This week we discussed the role of ethnography in understanding the differences between “designing with” and “designing for”. This discussion was based around readings by Emily Pilloton and Liz Sanders. The goal was to argue a challenging position related to these two design approaches, and we came to the conclusion that “designing with” does no greater good than “designing for” without commitment.
In order to unpack the idea of commitment, we chose to first consider the two methods of “designing with” that are put forth by both Pilloton and Sanders.
Liz Sanders sets out the primary tenants of co-creation by defining it as “any act of collective creativity that is experienced jointly by two or more people.” She divides the value spectrum of co-creation into three groups: monetary, use/experience, and social. She argues that the social end of this spectrum has the most potential for generating value through the process of co-creation.
Furthermore, Emily Pilloton illustrates a segment of the ethnographic process in designing for social impact, including proximity, empathic investment, and pervasiveness. While ethnography informs co-creation, this act of quiet observation provides meaningful insight that is necessary when investing in designing within a local community. Pilloton’s use of ethnography expands on Sanders’ methodology by making the commitment to living alongside her fellow participants in co-creation. We believe that Pilloton would argue that without this expansion of methodology, we run the risk of “designing with” being too closely related to “designing for”.

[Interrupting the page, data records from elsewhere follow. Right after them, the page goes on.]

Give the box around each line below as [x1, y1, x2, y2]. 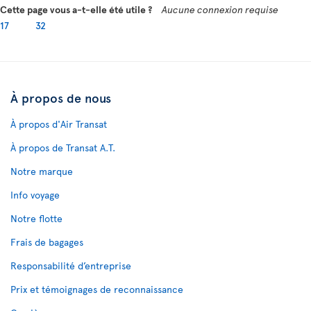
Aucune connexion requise [162, 3, 278, 16]
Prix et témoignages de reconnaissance [10, 283, 183, 296]
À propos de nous [10, 89, 111, 106]
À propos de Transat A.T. [10, 141, 115, 154]
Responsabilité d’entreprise [10, 259, 131, 272]
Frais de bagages [10, 235, 83, 249]
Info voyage [10, 188, 60, 201]
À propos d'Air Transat [10, 117, 107, 131]

Which brings us to the question of what commitment means; how do we adhere to the ethnographic process in designing with a community, instead of for a community? The notion of commitment challenges a prevalent desire for breadth in choosing the more glamorous wide-reaching design projects, also referred to as “scattershot acupuncture”. Commitment in a community also allows us to fully immerse our own subjectivity within the value structure of the people we are working with. If we spend too short of a period in a non-local culture, we often don’t have the time to shed our own value systems in the synthesizing process of research, potentially endangering the community with an imperialist agenda.
Issues within a community are often time intrinsically tied to each other and must be solved holistically as symptoms of larger, more complicated problems. Staying to work within a community beyond the initial scope of the project allows us to gain feedback and tweak the solution to fit an ever changing context. When we commit to the project in the long run, we “are likely to have a larger, stronger, and even exponential impact,” allowing a more true sense of designing with a community.